**Aim of the task:**
Your task is to print all of the entries exactly, though the pictures should not be included.

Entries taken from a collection
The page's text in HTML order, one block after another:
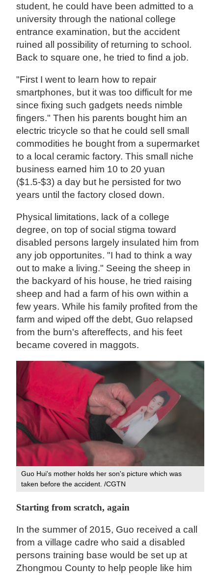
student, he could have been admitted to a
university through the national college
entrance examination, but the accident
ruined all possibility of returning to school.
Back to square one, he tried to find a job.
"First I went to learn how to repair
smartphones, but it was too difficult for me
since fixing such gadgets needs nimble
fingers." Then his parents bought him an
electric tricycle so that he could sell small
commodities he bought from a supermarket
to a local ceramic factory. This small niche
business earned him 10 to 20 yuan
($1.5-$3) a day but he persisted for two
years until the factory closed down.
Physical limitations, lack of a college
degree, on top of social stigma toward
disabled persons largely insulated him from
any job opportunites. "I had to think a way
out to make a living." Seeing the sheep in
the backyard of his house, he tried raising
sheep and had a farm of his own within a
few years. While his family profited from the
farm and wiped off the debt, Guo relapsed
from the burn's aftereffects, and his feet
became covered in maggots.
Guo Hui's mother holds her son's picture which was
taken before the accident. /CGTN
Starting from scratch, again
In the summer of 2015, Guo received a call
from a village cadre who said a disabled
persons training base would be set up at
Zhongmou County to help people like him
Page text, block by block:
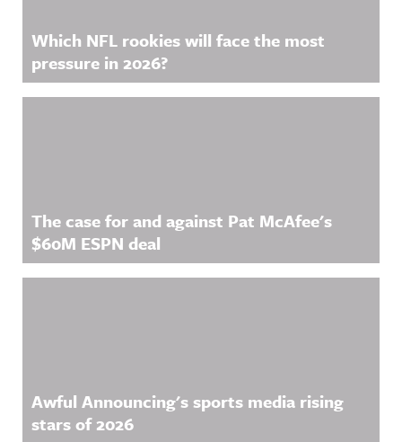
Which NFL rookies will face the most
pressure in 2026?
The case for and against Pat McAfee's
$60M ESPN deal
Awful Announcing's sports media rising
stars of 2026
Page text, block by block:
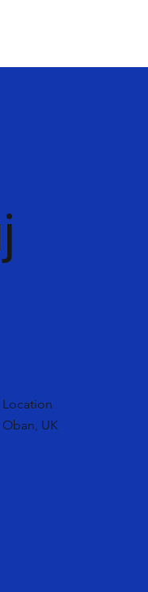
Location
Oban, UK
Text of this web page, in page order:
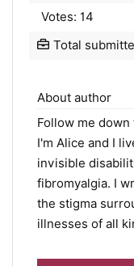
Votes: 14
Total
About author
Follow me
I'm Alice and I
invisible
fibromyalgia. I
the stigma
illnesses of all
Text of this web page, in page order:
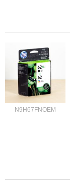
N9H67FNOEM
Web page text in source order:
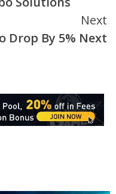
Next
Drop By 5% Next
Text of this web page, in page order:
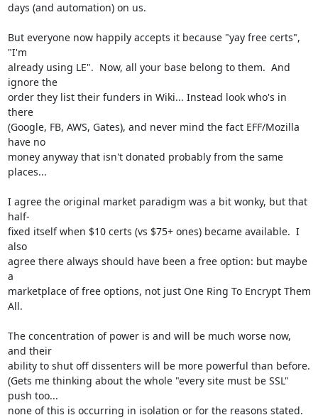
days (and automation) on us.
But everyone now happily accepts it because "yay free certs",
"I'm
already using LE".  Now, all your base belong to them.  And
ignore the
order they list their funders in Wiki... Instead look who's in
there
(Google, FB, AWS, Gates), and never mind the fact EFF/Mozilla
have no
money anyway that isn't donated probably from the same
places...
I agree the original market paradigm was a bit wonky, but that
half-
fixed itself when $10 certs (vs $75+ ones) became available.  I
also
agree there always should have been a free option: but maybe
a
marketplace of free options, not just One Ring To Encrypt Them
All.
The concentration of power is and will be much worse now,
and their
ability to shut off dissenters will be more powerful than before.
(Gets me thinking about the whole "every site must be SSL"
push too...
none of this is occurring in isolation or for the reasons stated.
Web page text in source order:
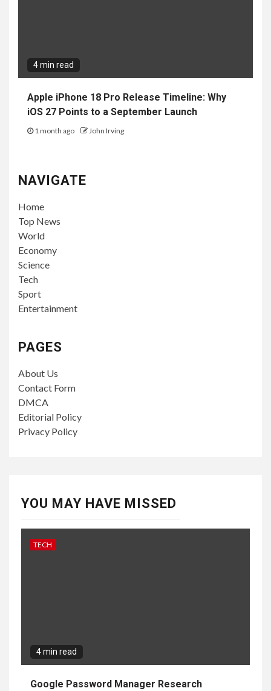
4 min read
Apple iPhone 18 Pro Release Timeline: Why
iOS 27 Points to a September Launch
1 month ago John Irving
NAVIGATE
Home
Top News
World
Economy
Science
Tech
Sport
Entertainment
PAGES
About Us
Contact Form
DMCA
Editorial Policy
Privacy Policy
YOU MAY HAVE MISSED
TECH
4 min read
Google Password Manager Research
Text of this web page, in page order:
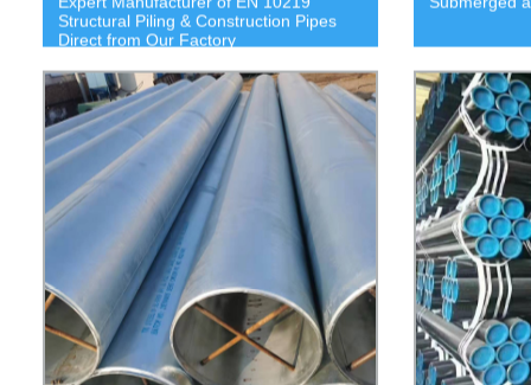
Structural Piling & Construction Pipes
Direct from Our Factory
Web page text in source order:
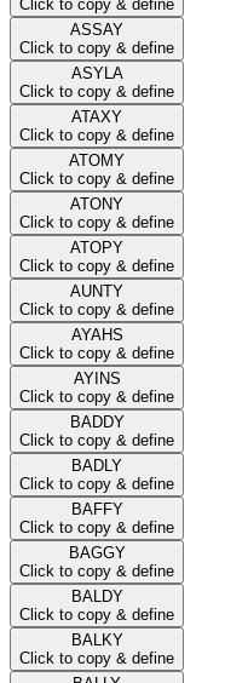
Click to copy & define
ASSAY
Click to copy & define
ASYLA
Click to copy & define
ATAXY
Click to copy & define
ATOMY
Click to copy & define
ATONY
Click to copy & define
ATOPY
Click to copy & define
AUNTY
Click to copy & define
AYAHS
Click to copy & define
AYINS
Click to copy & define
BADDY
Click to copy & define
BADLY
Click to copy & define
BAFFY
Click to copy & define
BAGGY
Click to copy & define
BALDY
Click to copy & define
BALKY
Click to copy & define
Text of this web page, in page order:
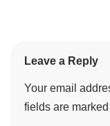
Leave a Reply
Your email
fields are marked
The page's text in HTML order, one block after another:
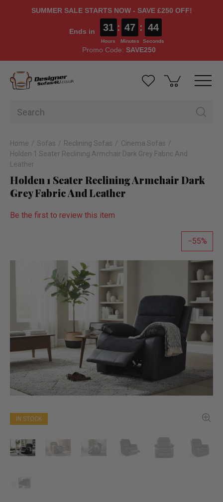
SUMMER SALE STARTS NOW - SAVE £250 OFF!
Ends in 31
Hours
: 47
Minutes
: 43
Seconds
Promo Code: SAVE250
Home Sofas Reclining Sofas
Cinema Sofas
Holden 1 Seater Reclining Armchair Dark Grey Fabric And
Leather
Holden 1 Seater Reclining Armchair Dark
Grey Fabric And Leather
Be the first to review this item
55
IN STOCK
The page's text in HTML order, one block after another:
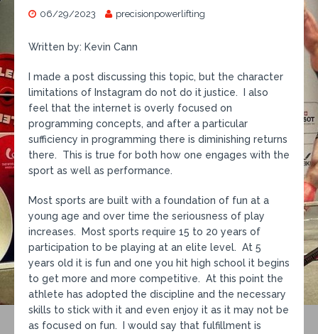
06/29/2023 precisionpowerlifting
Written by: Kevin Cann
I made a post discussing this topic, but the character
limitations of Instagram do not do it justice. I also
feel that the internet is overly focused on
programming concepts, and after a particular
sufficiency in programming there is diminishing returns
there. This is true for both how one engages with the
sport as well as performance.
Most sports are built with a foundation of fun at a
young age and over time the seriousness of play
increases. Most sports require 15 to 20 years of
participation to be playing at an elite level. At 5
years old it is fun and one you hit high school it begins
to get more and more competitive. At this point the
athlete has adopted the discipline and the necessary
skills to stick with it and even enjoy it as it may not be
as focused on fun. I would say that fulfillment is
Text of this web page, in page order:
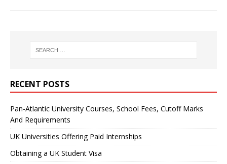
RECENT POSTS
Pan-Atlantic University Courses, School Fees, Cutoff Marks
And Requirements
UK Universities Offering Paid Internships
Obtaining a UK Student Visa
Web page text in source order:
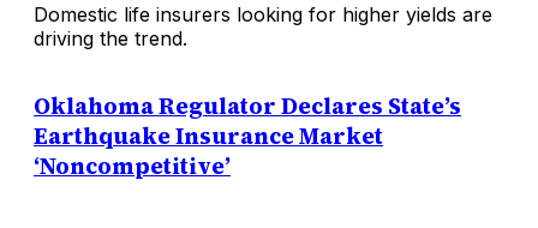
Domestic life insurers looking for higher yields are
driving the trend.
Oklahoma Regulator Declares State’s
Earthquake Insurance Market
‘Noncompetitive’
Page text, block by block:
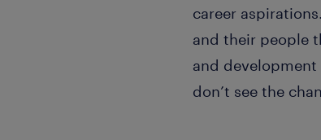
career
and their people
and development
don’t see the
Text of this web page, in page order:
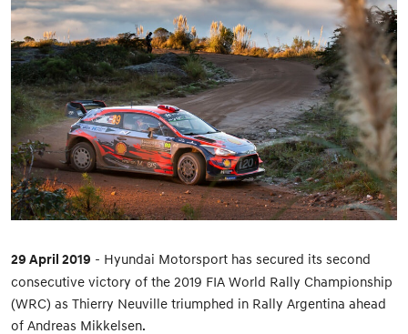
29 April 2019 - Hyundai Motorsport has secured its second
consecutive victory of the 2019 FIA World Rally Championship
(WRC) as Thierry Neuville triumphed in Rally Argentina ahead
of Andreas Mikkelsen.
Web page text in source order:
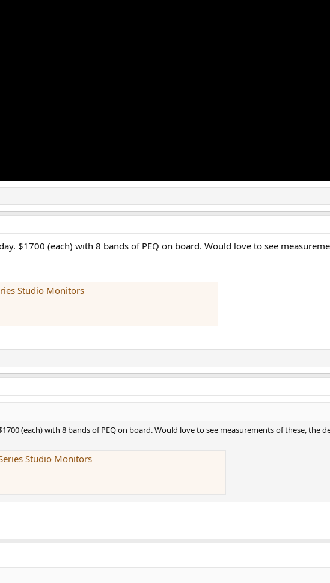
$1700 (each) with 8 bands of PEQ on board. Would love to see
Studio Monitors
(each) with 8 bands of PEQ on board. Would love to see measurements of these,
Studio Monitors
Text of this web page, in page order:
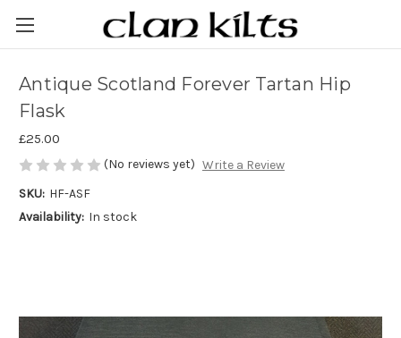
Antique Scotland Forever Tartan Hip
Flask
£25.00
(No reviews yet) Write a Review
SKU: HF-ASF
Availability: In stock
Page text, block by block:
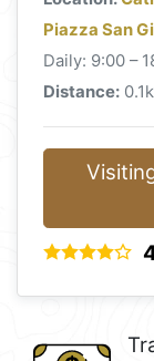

**Answer space:**
The page's text in HTML order, one block after another:
student, he could have been admitted to a
university through the national college
entrance examination, but the accident
ruined all possibility of returning to school.
Back to square one, he tried to find a job.
"First I went to learn how to repair
smartphones, but it was too difficult for me
since fixing such gadgets needs nimble
fingers." Then his parents bought him an
electric tricycle so that he could sell small
commodities he bought from a supermarket
to a local ceramic factory. This small niche
business earned him 10 to 20 yuan
($1.5-$3) a day but he persisted for two
years until the factory closed down.
Physical limitations, lack of a college
degree, on top of social stigma toward
disabled persons largely insulated him from
any job opportunites. "I had to think a way
out to make a living." Seeing the sheep in
the backyard of his house, he tried raising
sheep and had a farm of his own within a
few years. While his family profited from the
farm and wiped off the debt, Guo relapsed
from the burn's aftereffects, and his feet
became covered in maggots.
Guo Hui's mother holds her son's picture which was
taken before the accident. /CGTN
Starting from scratch, again
In the summer of 2015, Guo received a call
from a village cadre who said a disabled
persons training base would be set up at
Zhongmou County to help people like him
Page text, block by block:
Which NFL rookies will face the most
pressure in 2026?
The case for and against Pat McAfee's
$60M ESPN deal
Awful Announcing's sports media rising
stars of 2026
Page text, block by block:
Location
Oban, UK
Text of this web page, in page order:
Votes: 14
Total
About author
Follow me
I'm Alice and I
invisible
fibromyalgia. I
the stigma
illnesses of all
Text of this web page, in page order:
N9H67FNOEM
Web page text in source order:
Next
Drop By 5% Next
Text of this web page, in page order:
days (and automation) on us.
But everyone now happily accepts it because "yay free certs",
"I'm
already using LE".  Now, all your base belong to them.  And
ignore the
order they list their funders in Wiki... Instead look who's in
there
(Google, FB, AWS, Gates), and never mind the fact EFF/Mozilla
have no
money anyway that isn't donated probably from the same
places...
I agree the original market paradigm was a bit wonky, but that
half-
fixed itself when $10 certs (vs $75+ ones) became available.  I
also
agree there always should have been a free option: but maybe
a
marketplace of free options, not just One Ring To Encrypt Them
All.
The concentration of power is and will be much worse now,
and their
ability to shut off dissenters will be more powerful than before.
(Gets me thinking about the whole "every site must be SSL"
push too...
none of this is occurring in isolation or for the reasons stated.
Web page text in source order:
4 min read
Apple iPhone 18 Pro Release Timeline: Why
iOS 27 Points to a September Launch
1 month ago John Irving
NAVIGATE
Home
Top News
World
Economy
Science
Tech
Sport
Entertainment
PAGES
About Us
Contact Form
DMCA
Editorial Policy
Privacy Policy
YOU MAY HAVE MISSED
TECH
4 min read
Google Password Manager Research
Text of this web page, in page order:
Structural Piling & Construction Pipes
Direct from Our Factory
Web page text in source order:
Click to copy & define
ASSAY
Click to copy & define
ASYLA
Click to copy & define
ATAXY
Click to copy & define
ATOMY
Click to copy & define
ATONY
Click to copy & define
ATOPY
Click to copy & define
AUNTY
Click to copy & define
AYAHS
Click to copy & define
AYINS
Click to copy & define
BADDY
Click to copy & define
BADLY
Click to copy & define
BAFFY
Click to copy & define
BAGGY
Click to copy & define
BALDY
Click to copy & define
BALKY
Click to copy & define
Text of this web page, in page order:
Leave a Reply
Your email
fields are marked
The page's text in HTML order, one block after another:
SUMMER SALE STARTS NOW - SAVE £250 OFF!
Ends in 31
Hours
: 47
Minutes
: 43
Seconds
Promo Code: SAVE250
Home Sofas Reclining Sofas
Cinema Sofas
Holden 1 Seater Reclining Armchair Dark Grey Fabric And
Leather
Holden 1 Seater Reclining Armchair Dark
Grey Fabric And Leather
Be the first to review this item
55
IN STOCK
The page's text in HTML order, one block after another:
06/29/2023 precisionpowerlifting
Written by: Kevin Cann
I made a post discussing this topic, but the character
limitations of Instagram do not do it justice. I also
feel that the internet is overly focused on
programming concepts, and after a particular
sufficiency in programming there is diminishing returns
there. This is true for both how one engages with the
sport as well as performance.
Most sports are built with a foundation of fun at a
young age and over time the seriousness of play
increases. Most sports require 15 to 20 years of
participation to be playing at an elite level. At 5
years old it is fun and one you hit high school it begins
to get more and more competitive. At this point the
athlete has adopted the discipline and the necessary
skills to stick with it and even enjoy it as it may not be
as focused on fun. I would say that fulfillment is
Text of this web page, in page order:
RECENT POSTS
Pan-Atlantic University Courses, School Fees, Cutoff Marks
And Requirements
UK Universities Offering Paid Internships
Obtaining a UK Student Visa
Web page text in source order:
Domestic life insurers looking for higher yields are
driving the trend.
Oklahoma Regulator Declares State’s
Earthquake Insurance Market
‘Noncompetitive’
Page text, block by block:
career
and their people
and development
don’t see the
Text of this web page, in page order:
29 April 2019 - Hyundai Motorsport has secured its second
consecutive victory of the 2019 FIA World Rally Championship
(WRC) as Thierry Neuville triumphed in Rally Argentina ahead
of Andreas Mikkelsen.
Web page text in source order:
$1700 (each) with 8 bands of PEQ on board. Would love to see
Studio Monitors
(each) with 8 bands of PEQ on board. Would love to see measurements of these,
Studio Monitors
Text of this web page, in page order:
Antique Scotland Forever Tartan Hip
Flask
£25.00
(No reviews yet) Write a Review
SKU: HF-ASF
Availability: In stock
Page text, block by block:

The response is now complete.